▶ Your goal
Every record must come back unchanged, apart from the pictures, which are dropped.

╭──

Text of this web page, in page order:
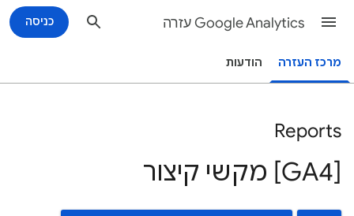
Google Analytics עזרה כניסה
מרכז העזרה הודעות
Reports
‫[GA4] מקשי קיצור
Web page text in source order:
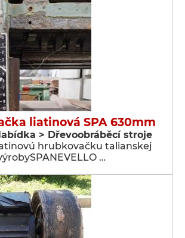
liatinová SPA 630mm
> Dřevoobráběcí stroje
hrubkovačku talianskej
…
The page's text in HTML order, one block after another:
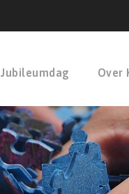
Jubileumdag Over

╰──

▶ Exercise response
Text of this web page, in page order:
Google Analytics עזרה כניסה
מרכז העזרה הודעות
Reports
‫[GA4] מקשי קיצור
Web page text in source order:
liatinová SPA 630mm
> Dřevoobráběcí stroje
hrubkovačku talianskej
…
The page's text in HTML order, one block after another:
Jubileumdag Over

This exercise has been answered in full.